Treatment-naïve RET fusion-positive NSCLC.

Of the 362 RET fusion-positive NSCLC patients enrolled in LIBRETTO-001, 69 were treatment naïve. Most patients (98.6%) had metastatic disease at enrolment. The median age was 63 years (range 23 years to 92 years), 62.3% of patients were female, 69.6% of patients were White, 18.8% were Asian, 5.8% were Black and 69.6% were never smokers. ECOG performance status was reported as 0-1 (94.2%) or 2 (5.8%). The most common fusion partner was KIF5B (69.6%), followed by CCDC6 (14.5%) and then NCOA4 (1.4%).
Efficacy results for treatment-naïve RET fusion-positive NSCLC patients are summarised in Table 5.

Treatment-experienced RET fusion-positive NSCLC.

A total of 247 patients had received prior platinum-based chemotherapy. Most patients (97.2%) had metastatic disease at enrolment. The median age was 61 years (range 23 years to 81 years). 56.7% of patients were female, 43.7% of patients were White, 47.8% were Asian, 4.9% were Black, and 66.8% were never smokers. ECOG performance status was reported as 0-1 (97.1%) or 2 (2.8%). The most common fusion partner was KIF5B (61.9%), followed by CCDC6 (21.5%) and then NCOA4 (2.0%). The median number of prior systemic therapies was 2 (range 1-15) and 43.3% (n = 107/247) received 3 or more prior systemic regimens; prior treatments included anti PD1/PD-L1 therapy (58.3%), multi-kinase inhibitor (MKI) (31.6%) and taxanes (34.8%); 41.3% had other systemic therapy.
Efficacy results for previously treated RET fusion-positive NSCLC patients are summarised in Table 6.

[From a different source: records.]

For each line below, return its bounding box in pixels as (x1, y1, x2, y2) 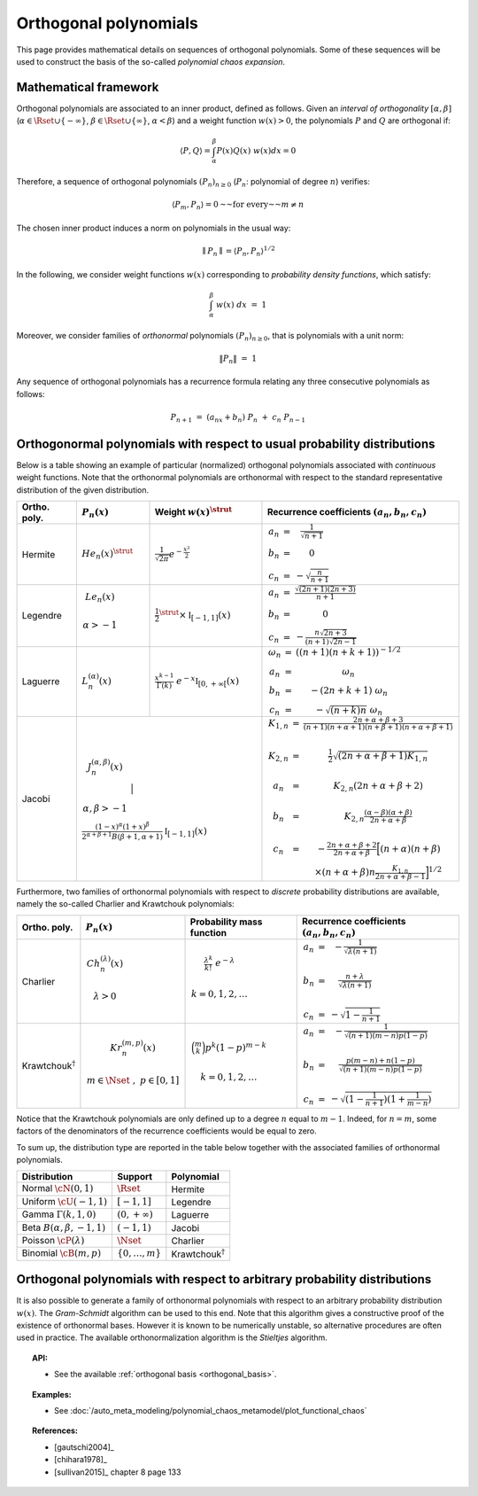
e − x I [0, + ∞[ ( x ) (175, 674, 239, 689)
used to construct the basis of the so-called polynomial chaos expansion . (16, 56, 286, 66)
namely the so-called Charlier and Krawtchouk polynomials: (16, 899, 235, 909)
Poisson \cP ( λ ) (21, 1234, 85, 1246)
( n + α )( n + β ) (380, 843, 442, 854)
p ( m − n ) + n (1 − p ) (345, 1056, 415, 1065)
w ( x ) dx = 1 (215, 300, 267, 309)
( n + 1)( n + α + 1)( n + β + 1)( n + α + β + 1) (303, 722, 453, 732)
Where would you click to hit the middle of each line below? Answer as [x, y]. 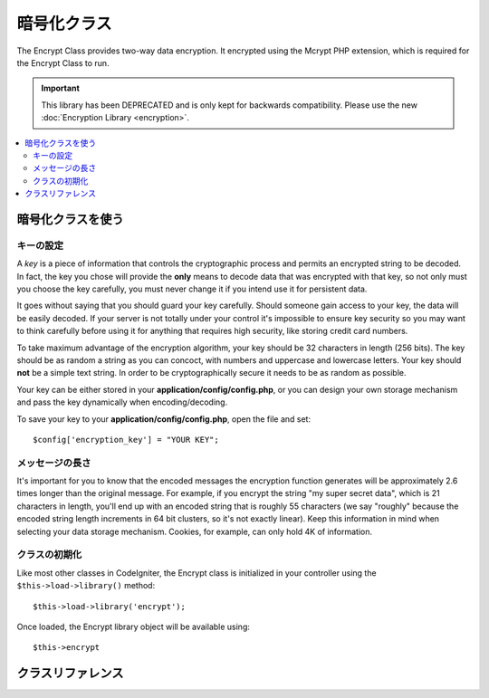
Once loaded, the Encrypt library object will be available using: [134, 626]
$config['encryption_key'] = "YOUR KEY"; [126, 440]
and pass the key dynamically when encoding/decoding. [122, 402]
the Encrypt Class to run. [63, 62]
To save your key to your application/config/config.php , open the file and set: [164, 419]

CNS response in RET fusion-positive NSCLC.

A total of 106 RET fusion-positive NSCLC patients had CNS metastasis at baseline, including 26 patients with measurable CNS lesions according to IRC assessment. The CNS ORR in patients with measurable disease was 84.6% (22/26; 95% CI: 65.1, 95.6). CR was observed in 7 (26.9%) patients and PR in 15 (57.5%) patients. The median CNS DOR was 9.36 months (range: 7.4, 15.3).

5.2 Pharmacokinetic Properties

The pharmacokinetics of selpercatinib were evaluated in patients with locally advanced or metastatic solid tumours administered 160 mg twice daily unless otherwise specified. Steady-state selpercatinib AUC and C_max increased in a linear to supra-dose proportional manner over the dose range of 20 mg once daily to 240 mg twice daily.
Steady-state was reached by approximately 7 days and the median accumulation ratio after administration of 160 mg twice daily was 3.4-fold. Mean steady-state selpercatinib [coefficient of variation (CV%)] C_max was 2,980 (53%) nanogram/mL and AUC_0-24h was 51,600 (58%) nanogram*h/mL.
Selpercatinib may increase serum creatinine by decreasing renal tubular secretion of creatinine via inhibition of MATE1.

Absorption.

After an oral dose of 160 mg, Retevmo was rapidly absorbed, with T_max of approximately 2 hours. Geometric mean absolute oral bioavailability was 73.2% (range: 60.2-81.5%).

Effect of food.

Compared to selpercatinib AUC and C_max in the fasted state, selpercatinib AUC was increased by 9% and C_max was reduced by 14% after oral administration of a single 160 mg dose to healthy subjects taken with a high-fat meal. These changes were not considered to be clinically relevant. Therefore, selpercatinib can be taken with or without food.

Distribution.

Selpercatinib mean (CV%) volume of distribution (Vss/F), estimated by Population PK analysis, is 191 L (69%) following oral administration of selpercatinib in adult patients. Selpercatinib is 96% bound to human plasma proteins in vitro and binding is independent of concentration. The blood-to-plasma concentration ratio is 0.7.

Metabolism.

Selpercatinib is metabolised predominantly by CYP3A4. Following oral administration of a single [¹⁴C] radiolabelled 160 mg dose of selpercatinib to healthy subjects, unchanged selpercatinib constituted 86% of the measured radioactive components in plasma.

Excretion.

The mean (CV%) clearance (CL/F) of selpercatinib is 6.0 L/h (49%) and the half-life is 22 hours following oral administration of selpercatinib in adult patients. Following oral administration of a single [¹⁴C] radiolabelled 160 mg dose of selpercatinib to healthy subjects, 69% (14% unchanged) of the administered radioactivity was recovered in faeces and 24% (11.5% unchanged) was recovered in urine.